The method for positioning the visible light and inertial navigation fusion of the indoor parking lot according to the present invention will be described in more detail with reference to fig. 1, and the detailed process may be divided into the following steps:
inputting: the method comprises the steps of indoor parking lot maps (comprising an exit, an entrance, 3 personnel passages, 2 elevators, 1 duty room and 52 parking spaces), a hidden Markov model for positioning, visible light signals, displacement distance measurement, angle measurement and coordinate information of a reference point.
And (3) outputting: and (5) positioning results of the mobile users.
Step 1: establishing an indoor parking lot map;
step 2: according to the parking lot map obtained in the step 1, establishing a reference point in the hidden Markov model, namely a positioning point in the invention, and obtaining an indoor parking lot fingerprint map;
and step 3: distance matrix D of initially-created reference nodes ij And an angle matrix θ ij;
and 4, step 4: selecting pedestrian positioning or vehicle positioning according to the requirements of a user, and if the pedestrian positioning is carried out, calculating the displacement of the pedestrian in sampling time by using a distance measurement module comprising gait detection and step length estimation; if the vehicle is positioned, integrating to obtain the speed according to the accelerometer, and then obtaining the displacement in the sampling time;
and 5: according to the displacement and the angle, a library is built in an off-line stage, and the state transition probability between reference nodes is calculated:
and 6: setting initial probability distribution and establishing a hidden Markov model;
and 7: starting an online positioning stage;
and 8: receiving a VLC-RSS signal;
and step 9: setting the maximum moving speed of a user, multiplying the maximum moving speed by sampling time to be equal to the maximum moving range, determining a candidate set according to the range, and reducing the positioning time;
step 10: calculating the transmission probability B of the reference nodes in the candidate set;
step 11: designing a Viterbi algorithm based on the hidden Markov model of the step 6 and the emission probability B obtained at the online stage of the step 10;
step 12: obtaining a maximum probability reference node by a Viterbi algorithm;
step 13: and (5) finishing the algorithm, and outputting the coordinate in the corresponding fingerprint library with the maximum probability as a positioning result.
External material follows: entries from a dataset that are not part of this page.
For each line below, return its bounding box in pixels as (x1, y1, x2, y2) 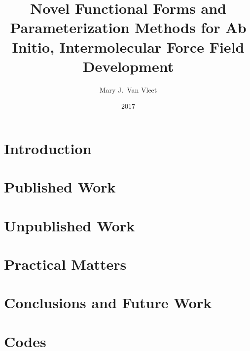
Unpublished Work (4, 215, 135, 235)
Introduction (4, 138, 92, 158)
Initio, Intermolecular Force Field (12, 36, 245, 57)
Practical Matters (4, 254, 127, 274)
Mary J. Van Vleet (99, 84, 157, 95)
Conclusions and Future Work (4, 292, 212, 313)
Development (82, 56, 174, 76)
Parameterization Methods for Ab (10, 17, 247, 37)
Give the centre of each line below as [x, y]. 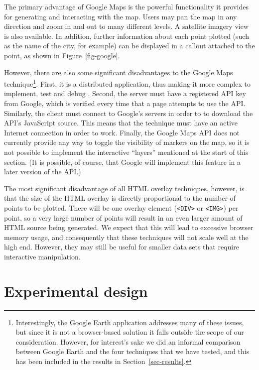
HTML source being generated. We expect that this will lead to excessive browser [129, 227]
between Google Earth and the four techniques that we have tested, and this [132, 351]
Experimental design [76, 291]
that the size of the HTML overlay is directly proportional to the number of [120, 198]
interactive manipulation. [42, 256]
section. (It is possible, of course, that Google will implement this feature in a [123, 162]
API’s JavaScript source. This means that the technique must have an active [121, 123]
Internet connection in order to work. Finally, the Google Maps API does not [122, 132]
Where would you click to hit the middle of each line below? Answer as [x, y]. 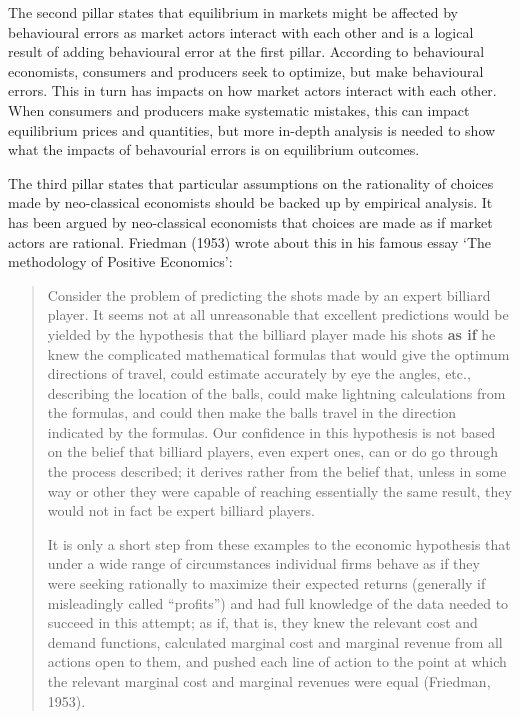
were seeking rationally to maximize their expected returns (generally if [266, 583]
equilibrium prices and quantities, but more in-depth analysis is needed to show [252, 129]
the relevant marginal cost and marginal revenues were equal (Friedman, [269, 681]
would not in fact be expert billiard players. [181, 510]
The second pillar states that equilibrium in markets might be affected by [233, 12]
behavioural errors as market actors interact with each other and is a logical [241, 31]
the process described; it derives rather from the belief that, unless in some [277, 471]
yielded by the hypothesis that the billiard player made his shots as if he [271, 333]
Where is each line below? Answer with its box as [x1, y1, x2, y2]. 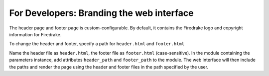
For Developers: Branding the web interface [9, 7, 194, 18]
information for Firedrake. [9, 31, 62, 37]
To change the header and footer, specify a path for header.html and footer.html [9, 41, 184, 47]
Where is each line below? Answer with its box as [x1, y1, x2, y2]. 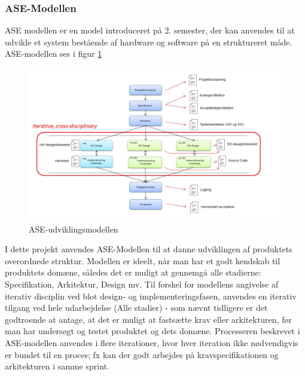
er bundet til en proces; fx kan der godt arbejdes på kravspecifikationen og [5, 348, 279, 360]
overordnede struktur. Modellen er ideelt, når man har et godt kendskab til [5, 254, 280, 267]
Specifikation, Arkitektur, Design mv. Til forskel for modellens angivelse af [5, 278, 279, 291]
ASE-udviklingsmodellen [29, 222, 118, 235]
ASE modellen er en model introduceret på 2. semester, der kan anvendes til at [5, 24, 295, 36]
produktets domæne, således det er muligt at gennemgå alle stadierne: [5, 266, 261, 279]
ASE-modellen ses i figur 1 [5, 47, 102, 60]
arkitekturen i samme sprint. [5, 360, 109, 372]
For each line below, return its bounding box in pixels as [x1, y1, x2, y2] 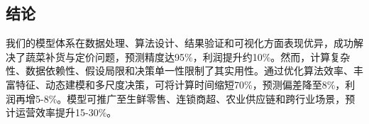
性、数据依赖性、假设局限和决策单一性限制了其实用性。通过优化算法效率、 [6, 63, 353, 78]
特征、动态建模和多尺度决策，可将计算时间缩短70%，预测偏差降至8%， [15, 77, 346, 91]
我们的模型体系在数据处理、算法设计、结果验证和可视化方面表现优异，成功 [6, 35, 353, 50]
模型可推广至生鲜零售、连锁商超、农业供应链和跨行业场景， [67, 91, 346, 106]
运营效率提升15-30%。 [15, 105, 117, 120]
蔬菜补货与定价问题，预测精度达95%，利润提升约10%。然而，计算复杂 [25, 49, 351, 64]
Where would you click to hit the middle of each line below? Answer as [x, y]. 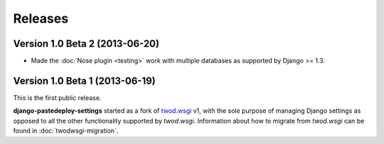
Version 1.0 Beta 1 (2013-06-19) [84, 81]
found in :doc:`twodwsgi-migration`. [66, 131]
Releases [41, 18]
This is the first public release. [57, 98]
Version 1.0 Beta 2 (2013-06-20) [86, 44]
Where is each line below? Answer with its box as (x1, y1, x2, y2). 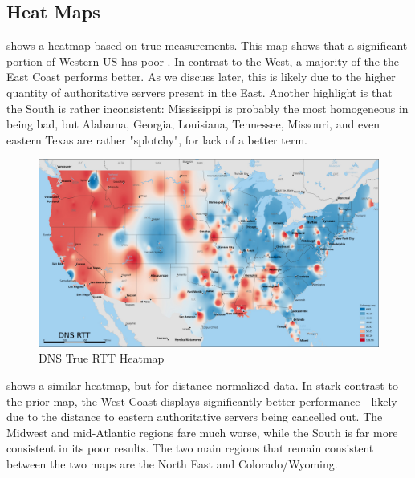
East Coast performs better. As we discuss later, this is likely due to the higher (6, 68, 396, 85)
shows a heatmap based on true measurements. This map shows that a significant (6, 37, 408, 54)
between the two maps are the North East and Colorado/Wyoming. (6, 455, 338, 472)
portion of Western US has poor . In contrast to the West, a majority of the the (6, 52, 399, 69)
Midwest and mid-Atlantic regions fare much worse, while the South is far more (6, 423, 398, 440)
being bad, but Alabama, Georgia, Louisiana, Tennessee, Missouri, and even (6, 115, 380, 132)
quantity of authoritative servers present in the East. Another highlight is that (6, 83, 393, 100)
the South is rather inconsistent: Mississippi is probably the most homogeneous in (6, 99, 409, 116)
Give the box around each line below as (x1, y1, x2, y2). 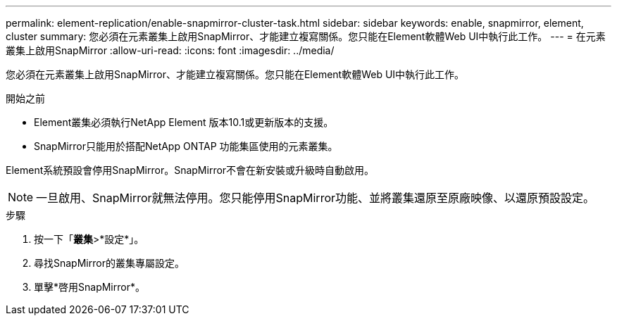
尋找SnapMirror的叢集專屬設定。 (34, 257, 185, 269)
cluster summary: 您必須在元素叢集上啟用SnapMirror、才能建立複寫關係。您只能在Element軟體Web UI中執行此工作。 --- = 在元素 (6, 30, 606, 42)
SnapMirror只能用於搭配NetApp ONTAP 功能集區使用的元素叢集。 (34, 140, 338, 152)
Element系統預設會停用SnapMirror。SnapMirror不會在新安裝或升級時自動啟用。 (6, 164, 375, 176)
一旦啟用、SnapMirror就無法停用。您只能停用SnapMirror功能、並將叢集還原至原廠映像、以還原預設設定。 (36, 191, 595, 205)
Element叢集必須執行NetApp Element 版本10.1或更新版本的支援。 (34, 116, 334, 128)
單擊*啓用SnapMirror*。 (34, 281, 145, 293)
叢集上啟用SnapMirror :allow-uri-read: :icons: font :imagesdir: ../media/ (6, 44, 335, 56)
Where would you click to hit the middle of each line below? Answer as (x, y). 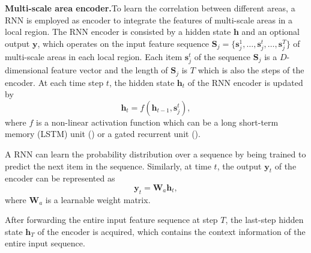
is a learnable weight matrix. (98, 199)
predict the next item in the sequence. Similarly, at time (108, 166)
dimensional (27, 70)
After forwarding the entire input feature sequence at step (111, 220)
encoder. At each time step (54, 82)
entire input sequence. (45, 243)
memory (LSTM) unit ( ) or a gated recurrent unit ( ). (103, 134)
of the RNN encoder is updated (245, 82)
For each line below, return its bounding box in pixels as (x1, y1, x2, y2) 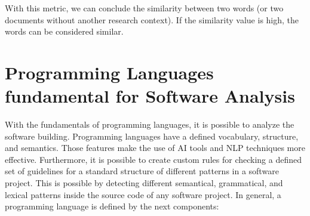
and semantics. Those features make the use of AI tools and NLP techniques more (5, 141, 305, 154)
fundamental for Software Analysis (5, 84, 295, 108)
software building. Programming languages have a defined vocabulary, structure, (5, 129, 299, 142)
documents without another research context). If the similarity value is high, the (5, 13, 299, 26)
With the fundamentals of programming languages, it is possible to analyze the (5, 118, 294, 131)
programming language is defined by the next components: (5, 200, 219, 212)
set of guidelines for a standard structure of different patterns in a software (5, 165, 279, 177)
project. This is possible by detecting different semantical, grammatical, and (5, 177, 283, 189)
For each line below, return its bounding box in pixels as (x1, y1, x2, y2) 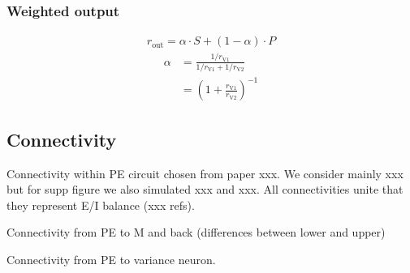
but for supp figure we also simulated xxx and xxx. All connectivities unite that (6, 181, 404, 198)
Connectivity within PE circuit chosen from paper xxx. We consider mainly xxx (6, 164, 404, 181)
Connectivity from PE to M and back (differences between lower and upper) (6, 224, 386, 241)
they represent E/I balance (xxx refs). (6, 196, 195, 213)
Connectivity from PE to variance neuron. (6, 251, 216, 268)
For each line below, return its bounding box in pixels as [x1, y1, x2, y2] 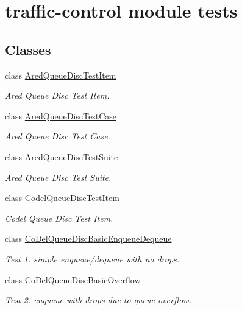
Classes [5, 40, 51, 58]
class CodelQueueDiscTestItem [5, 191, 119, 204]
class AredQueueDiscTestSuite [5, 150, 118, 163]
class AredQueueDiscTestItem [5, 68, 116, 81]
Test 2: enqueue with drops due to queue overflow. [5, 294, 191, 306]
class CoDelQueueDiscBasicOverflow [5, 273, 141, 286]
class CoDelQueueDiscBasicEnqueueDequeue [5, 232, 172, 245]
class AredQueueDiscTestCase [5, 109, 116, 122]
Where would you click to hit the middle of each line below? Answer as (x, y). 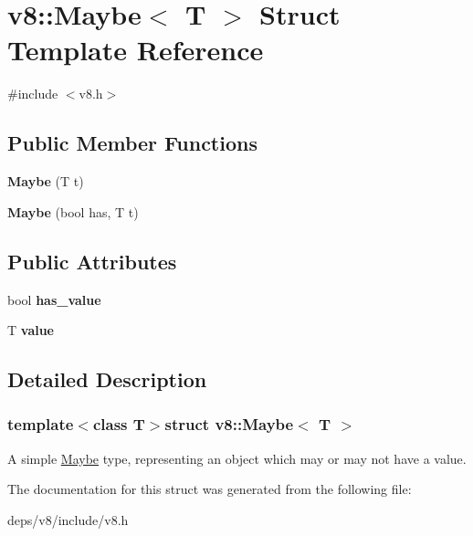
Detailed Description (107, 379)
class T (119, 424)
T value (31, 330)
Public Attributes (92, 261)
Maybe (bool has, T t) (73, 211)
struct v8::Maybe (229, 424)
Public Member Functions (132, 143)
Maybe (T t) (46, 181)
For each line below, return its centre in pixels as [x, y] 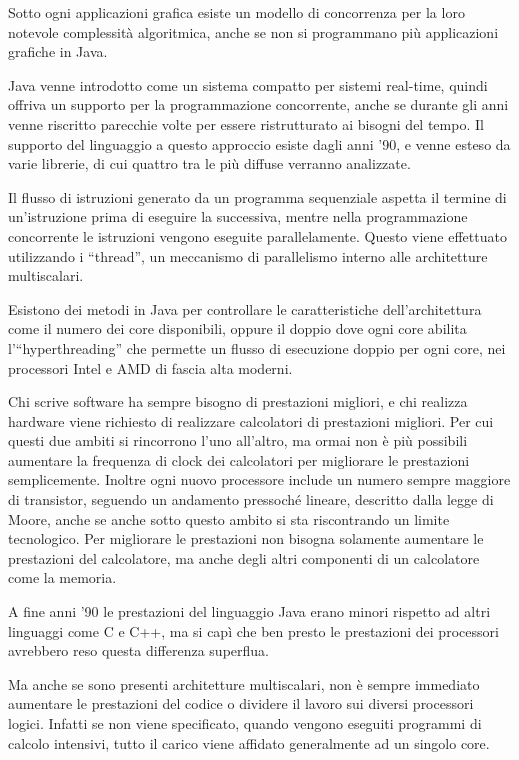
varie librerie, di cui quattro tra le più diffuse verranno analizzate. [209, 163]
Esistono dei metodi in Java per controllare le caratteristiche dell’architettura [245, 308]
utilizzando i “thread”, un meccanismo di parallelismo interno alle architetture [248, 255]
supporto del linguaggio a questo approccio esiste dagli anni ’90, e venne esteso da [259, 143]
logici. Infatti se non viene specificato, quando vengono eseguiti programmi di [245, 723]
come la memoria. [62, 577]
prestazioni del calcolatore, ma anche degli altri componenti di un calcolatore [244, 557]
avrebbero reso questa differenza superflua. [138, 650]
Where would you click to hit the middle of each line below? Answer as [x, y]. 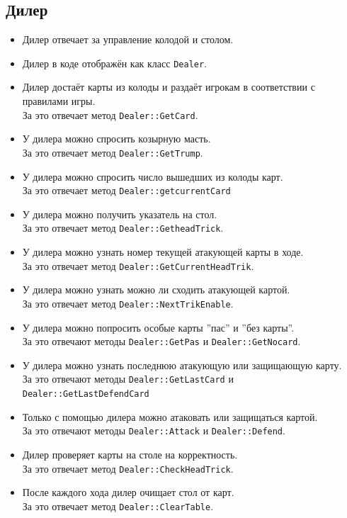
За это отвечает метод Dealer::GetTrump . [113, 152]
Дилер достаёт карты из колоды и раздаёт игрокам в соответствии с [169, 87]
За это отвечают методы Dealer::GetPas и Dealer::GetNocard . [161, 341]
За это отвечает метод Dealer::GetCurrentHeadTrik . [138, 265]
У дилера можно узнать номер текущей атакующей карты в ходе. [163, 252]
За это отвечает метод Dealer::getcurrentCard [126, 190]
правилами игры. [59, 101]
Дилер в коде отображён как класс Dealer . [115, 63]
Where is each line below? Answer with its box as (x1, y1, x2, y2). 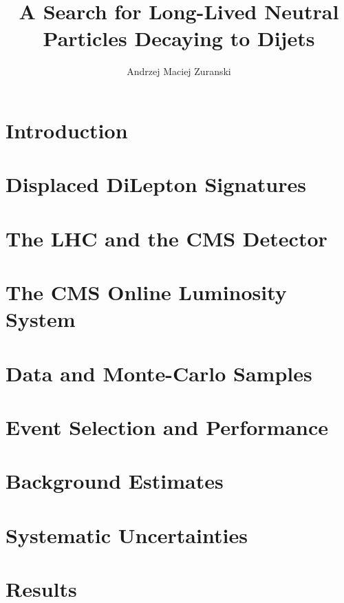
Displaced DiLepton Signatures (6, 170, 306, 198)
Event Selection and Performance (6, 412, 329, 441)
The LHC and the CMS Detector (6, 224, 327, 252)
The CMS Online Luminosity (6, 278, 287, 306)
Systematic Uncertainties (6, 520, 248, 549)
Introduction (6, 116, 128, 144)
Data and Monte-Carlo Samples (6, 359, 312, 387)
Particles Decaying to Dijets (43, 24, 315, 52)

Finally, it is noted that the above-mentioned embodiments illustrate rather than limit the invention, and that, although the invention has been described in detail with reference to the above-mentioned embodiments, it will be understood by those skilled in the art that various changes in form and details may be made therein without departing from the scope of the invention as defined by the appended claims.